Based on h2g2java's but with the bugs fixed to make it work.

public class Z{
  // 2D array [i][j]
  // use phone digit as array index i
  final char[][] pad = {
    {'0'},
    {'1'},
    {'a','b','c'},
    {'d','e','f'},
    {'g','h','i'},
    {'j','k','l'},
    {'m','n','o'},
    {'p','q','r'},
    {'s','t','u','v'},
    {'w','x','y','z'},
  };

  // This will be the horrendously long list of possible alphabetic codes
  List<String> combinations = new ArrayList<String>();

  void getAlpha(int[] num, int next, char[]alpha){
    // iterate over all possible alphabets of next digit

    for (int i=0; i<pad[num[next]].length; i++){
      //set,overwrite next cell of array with iterated alphabet
      alpha[next] = pad[num[next]][i];
      if (next<num.length-1) {
        //process next next digit
        getAlpha(num, next + 1, alpha);
      } else {
        //if end of number
        //append array to horrendously long list
        combinations.add(String.valueOf(alpha));
      }
    }
  }

  public void getAlpha(int[] num){
    getAlpha(num, 0, new char[num.length]);
  }
}

• when returning from recursion next had been updated when making the previous call so when doing the next iteration of the for loop it is looking up a different number than it should in pad.

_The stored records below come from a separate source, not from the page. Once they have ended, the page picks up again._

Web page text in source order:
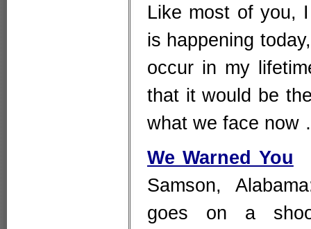
Like most of you,
is happening
occur in my
that it would be
what we face
We Warned You
Samson,
goes on a
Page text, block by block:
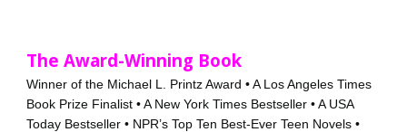
The Award-Winning Book
Winner of the Michael L. Printz Award • A Los Angeles Times
Book Prize Finalist • A New York Times Bestseller • A USA
Today Bestseller • NPR’s Top Ten Best-Ever Teen Novels •

Rather than incrementing it in the call we just pass the next value.
• Was using the position in the number instead of the number at that position to lookup the chracters in pad array. E.g. if the number was simply 233 it was giving 01a, 01b, 01c instead of add, ade...
• if (i<num.length-1) was wrong. We want to recursively call one time for each digit in the number so its: if (next < num.length-1)
• Changed stringify(alpha) to String.valueOf(alpha)

Answer 5

I assume the ultimate goal of this is to determine which existing words match a given phone number (like phonespell.org). If this is so, you could maybe apply the dictionary you will be using earlier in the process, and avoid having to generate a huge list of nonsensical words first. So in general:

• add all possible letters for the first digit to your solution list
• for the remaining digits:
  • for each solution:
  • remove solution from solution list
  • for each possible letter for the current digit:
    • candidate = solution + letter
    • if there is a dictionary word starting with candidate, add candidate to solution list

You could optimze this by copying all dictionary words still matching your solutions into a new reduced dictionary between each iteration.